Picking up the scrawled note left on the hall table, I breathe a sigh of relief. ‘She’s gone for a walk, that’s all.’ I show it to him, trying to reassure him.

He scans it, then snatches it from me and balls it in his fist. ‘To get away from the toxic atmosphere,’ he grates. ‘Again.’

‘Jack, wait.’ I follow him back inside, then falter, my heart jarring as I hear him muttering to himself as he strides across the lounge.

‘Tell me about it,’ he growls. ‘A bloke can’t bloody win no matter how hard he tries. I don’t know why you bother.’

‘Jack, where are you going?’ I stop at the foot of the stairs as he bounds up them.

‘Now she’s concerned,’ he answers, still talking to himself. Frighteningly. ‘To find the certificates,’ he shouts from the landing. ‘You obviously need proof I’m not the manipulative bully she says I am.’

Said, Jack. Said. She’s dead. My heart booms out a warning.

‘And a liar and a cheat,’ he goes on. ‘Don’t forget murderer. Yep, that too. For fuck’s sake, you can’t win, mate.’

My stomach constricts. Is he doing this deliberately, trying to scare me?

I hear him bang into the bedroom. Seconds later, he’s crashing around, opening drawers and cupboards, slamming them shut.

I’m frozen with indecision for a second, and then I go up after him.

I can’t let him do this. I won’t. I’m growing terrified in my own home.

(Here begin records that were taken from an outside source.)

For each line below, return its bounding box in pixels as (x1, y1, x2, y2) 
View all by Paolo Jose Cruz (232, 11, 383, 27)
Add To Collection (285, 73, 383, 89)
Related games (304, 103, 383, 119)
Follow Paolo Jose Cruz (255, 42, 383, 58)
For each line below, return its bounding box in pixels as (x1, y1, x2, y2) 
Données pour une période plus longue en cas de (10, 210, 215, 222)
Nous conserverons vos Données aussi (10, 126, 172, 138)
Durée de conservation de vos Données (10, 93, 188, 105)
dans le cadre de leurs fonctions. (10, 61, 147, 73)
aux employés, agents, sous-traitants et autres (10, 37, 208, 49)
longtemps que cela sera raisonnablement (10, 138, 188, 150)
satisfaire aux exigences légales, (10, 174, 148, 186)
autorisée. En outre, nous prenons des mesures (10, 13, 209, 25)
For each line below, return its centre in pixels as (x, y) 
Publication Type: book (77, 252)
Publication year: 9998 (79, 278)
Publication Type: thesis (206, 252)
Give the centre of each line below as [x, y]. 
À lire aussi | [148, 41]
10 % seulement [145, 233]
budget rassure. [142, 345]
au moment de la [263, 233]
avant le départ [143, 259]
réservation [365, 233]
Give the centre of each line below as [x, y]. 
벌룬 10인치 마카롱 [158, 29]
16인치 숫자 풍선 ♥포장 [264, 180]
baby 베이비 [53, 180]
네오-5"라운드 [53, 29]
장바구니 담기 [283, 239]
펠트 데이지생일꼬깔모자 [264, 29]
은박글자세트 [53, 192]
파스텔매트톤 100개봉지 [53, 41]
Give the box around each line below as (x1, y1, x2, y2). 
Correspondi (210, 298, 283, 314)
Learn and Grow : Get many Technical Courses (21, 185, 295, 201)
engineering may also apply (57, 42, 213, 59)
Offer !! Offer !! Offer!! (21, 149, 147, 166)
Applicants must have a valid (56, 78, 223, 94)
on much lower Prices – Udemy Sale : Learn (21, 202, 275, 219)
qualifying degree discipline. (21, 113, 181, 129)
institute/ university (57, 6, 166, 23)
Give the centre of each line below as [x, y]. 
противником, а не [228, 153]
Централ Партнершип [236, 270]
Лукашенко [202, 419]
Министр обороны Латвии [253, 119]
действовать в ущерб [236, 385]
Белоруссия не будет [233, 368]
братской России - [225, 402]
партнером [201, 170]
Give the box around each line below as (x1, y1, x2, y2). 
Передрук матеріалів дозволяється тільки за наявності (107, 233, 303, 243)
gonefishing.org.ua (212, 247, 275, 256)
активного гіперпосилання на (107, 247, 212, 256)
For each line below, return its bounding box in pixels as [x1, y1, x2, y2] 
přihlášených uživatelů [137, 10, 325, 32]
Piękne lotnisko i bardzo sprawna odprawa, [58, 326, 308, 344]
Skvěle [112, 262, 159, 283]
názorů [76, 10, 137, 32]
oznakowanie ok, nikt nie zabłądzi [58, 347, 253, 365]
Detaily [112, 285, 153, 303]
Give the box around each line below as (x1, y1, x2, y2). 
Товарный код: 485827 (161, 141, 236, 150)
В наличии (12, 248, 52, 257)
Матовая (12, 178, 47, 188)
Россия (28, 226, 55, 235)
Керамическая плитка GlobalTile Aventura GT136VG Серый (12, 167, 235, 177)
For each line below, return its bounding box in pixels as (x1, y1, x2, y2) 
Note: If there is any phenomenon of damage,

Bracing myself, I go into the bedroom and freeze as my gaze falls on Kai’s shoebox upturned on the floor, his Jellycat Louie Lion lying face-down next to it, just as it was before.

I notice some of the drawers are still open, clothes hanging from them, and it hits me like a gut punch.

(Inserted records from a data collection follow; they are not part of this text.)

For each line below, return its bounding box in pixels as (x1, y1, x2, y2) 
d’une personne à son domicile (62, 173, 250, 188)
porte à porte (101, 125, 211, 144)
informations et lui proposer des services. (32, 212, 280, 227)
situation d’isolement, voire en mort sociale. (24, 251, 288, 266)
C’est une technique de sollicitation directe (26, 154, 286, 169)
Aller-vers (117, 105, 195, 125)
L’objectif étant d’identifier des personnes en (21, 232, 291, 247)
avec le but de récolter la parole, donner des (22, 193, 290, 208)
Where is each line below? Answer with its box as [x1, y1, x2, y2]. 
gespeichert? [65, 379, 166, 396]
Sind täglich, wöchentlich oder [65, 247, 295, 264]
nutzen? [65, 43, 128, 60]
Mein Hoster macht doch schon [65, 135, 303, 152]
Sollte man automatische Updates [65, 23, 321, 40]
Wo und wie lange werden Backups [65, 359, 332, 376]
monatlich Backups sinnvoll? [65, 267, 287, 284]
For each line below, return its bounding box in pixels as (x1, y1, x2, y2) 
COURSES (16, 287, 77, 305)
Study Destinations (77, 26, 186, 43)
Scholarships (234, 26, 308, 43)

It was Jack who’d come up here while I was sleeping.

Why? I look towards where he stands at his wardrobe, his things strewn at his feet.

His clothes, the old PC, paperwork from an expanding file he keeps in there.

He spins around as I step towards him. ‘They’re not here,’ he says, dumping more stuff on the floor.

‘Did she come up here? That insane cow I was married to, did she come up here?’ He shoots me a look I can’t quite read.

Disillusionment? Contempt? My stomach roils.

My blood pumps, thrumming hotly through my veins, as I begin to realise that Natalia might possibly have been saner than he is.

‘No. She only came as far as the landing before she fell,’ I answer him, careful to keep my voice calm, though fear permeates every cell in my body.

It’s then that I spot something on the bed close to the jacket he’s torn off and tossed there, and the pieces begin to fall sickeningly into place.

I move carefully towards it, freezing as he casts a scathing glance at me before returning to his theatricals.

I wait a beat, then quickly scoop up the item that confirms my worst fears.

It hadn’t been here before. It could only have come from his jacket pocket.

He must have realised she’d lost it. Been frantically searching for it the last time he’d done this, desperate for me not to find it.

Breathing in deeply, I take a step back.

‘It was you who ransacked the bedroom, wasn’t it?’ I ask, making an accusation from which I know there will be no turning back.

He faces me, looking at me askance, as if he now thinks I’m the one who has ‘issues’.

‘Is this what you were looking for?’ Holding out my hand, I unfurl my fingers to reveal one of Imogen’s bumblebee and moonstone earrings.